We arrived home after midnight from a journey to London to say a very sad farewell. When you feel that the person you are saying 'goodbye' to would have enjoyed the way you did it, there is some comfort in that.
During the few days I was there, as I traversed back and forth across the outskirts of London, a thought occurred that I’m sure I would also have had back when I lived there over twenty years ago. Back then though, there wasn’t the tidy frame of reference that I seem to have for it now.
Now we have Harry Potter, in all his incarnations and all his glory. Because of that, I can now say what I must have thought all those years ago.
Wizards take the train.
Back when I lived in London, for my fifteen years or so, I did my fair share of Tube travel. In and out to the City Centre, wedged in, rocking and rolling in all of the heat and the interesting smells. It was okay, I didn’t mind it, if I could get a seat, I could always get some reading done.
But, in the latter years, my destinations seemed easier to reach by using the rail network. Similarly, this time around, I didn’t set foot on a tube. Instead I nipped from station to station along the rail network and enjoyed the ride.
Armed, as I was this time, with all my Harry Potter references, it was plain to see that the Tube was strictly a Muggle form of transport and the rail was for the Wizards.
In the books, the Wizards have their own peculiar ways of getting around. Sometimes they seem more clunky and old fashioned than the Muggles’ ways but that is only a superficial reading of the situation. The Wizard ways are fast and effective as well as being slightly quirky and other-worldly.

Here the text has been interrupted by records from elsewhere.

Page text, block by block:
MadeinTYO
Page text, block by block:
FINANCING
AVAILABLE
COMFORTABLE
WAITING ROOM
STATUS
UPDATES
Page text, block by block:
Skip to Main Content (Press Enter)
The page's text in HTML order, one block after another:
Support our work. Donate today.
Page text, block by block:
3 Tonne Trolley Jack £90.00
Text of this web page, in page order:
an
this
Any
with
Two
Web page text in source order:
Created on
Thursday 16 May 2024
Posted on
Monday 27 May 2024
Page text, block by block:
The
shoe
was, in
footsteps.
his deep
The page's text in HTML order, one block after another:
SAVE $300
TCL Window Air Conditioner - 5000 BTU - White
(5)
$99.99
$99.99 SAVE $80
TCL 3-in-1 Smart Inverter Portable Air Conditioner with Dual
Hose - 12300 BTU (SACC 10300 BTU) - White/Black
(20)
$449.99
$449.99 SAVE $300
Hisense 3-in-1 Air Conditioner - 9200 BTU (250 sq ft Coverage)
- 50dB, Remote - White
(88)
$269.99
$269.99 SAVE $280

So it is with the rail system. It has about it a strange quality of being in a slightly alternate dimension to the rest of the city. It ploughs through the same landscape and arrives and departs from much the same places but it is slow and yet fast at the same time. High tech yet old fashioned. Familiar but still a bit odd.

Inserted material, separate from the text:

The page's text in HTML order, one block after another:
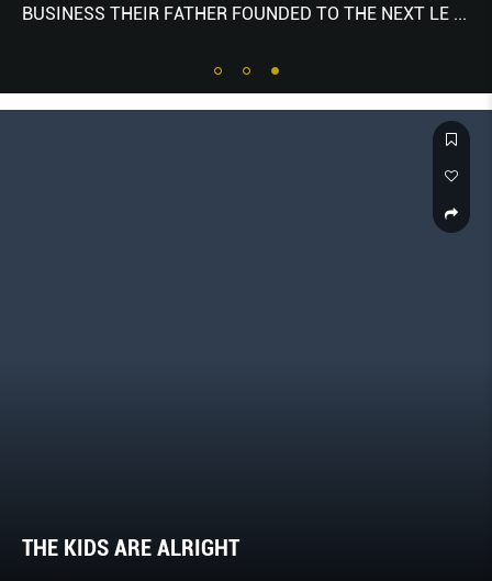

And the Wizards take the trains. They just seem different to the tube people. More given to noticing that you are there beside them. More prone to a smile. There is space on the trains and light. The staff at the stations seem more personable and, surprisingly for Wizards, human.
The train trundles and jangles and clatters and groans but it gets there and you arrive more neatly-pressed, slightly more sane than if you had gone via under the ground.
It all makes me wonder about buses. I think that buses might just be a little bit magical too.
I’ll try them out next time and report back.
1 comment:
I was sixteen the first time I took a train. And I loved it. Although my dad had a car when not everyone’s dad did and I appreciated the convenience of the car I was never passionate about them. I’m still not. When I bought my very first car and someone at work learned I had they asked me what kind it was. “A red one,” was my response and I wasn’t being facetious; I’d forgotten the make because it didn’t matter to me. As it happens it was a Talbot Samba and I can’t pretend I didn’t get a kick out of owning my own vehicle but, and I feel much the same when it comes to computers, it was a tool, nothing more.
A few months ago I went to visit my daughter who’s living in Cumbernauld for the moment. It’s a bit of a hick whatever way you go and so I thought I’d try getting the train home rather than the bus. They’ve changed. They’ve lost a lot of their elegance—trains were always classy when I was a kid—but not their magic. And by “magic” I think I mean nostalgia. As a child we often played in the local railway yard. Carriages, trucks and guard vans especially which were like peripatetic gang huts. They were never locked or anything. Nor was there any noticeable security—never once were we chased away. The trains nowadays feel are smart and clean and, since I never travel at peak times, I always get a seat but even though they’re a far cry what they used to be they still evoke a feeling of wellbeing and calm I don’t get with buses and cars.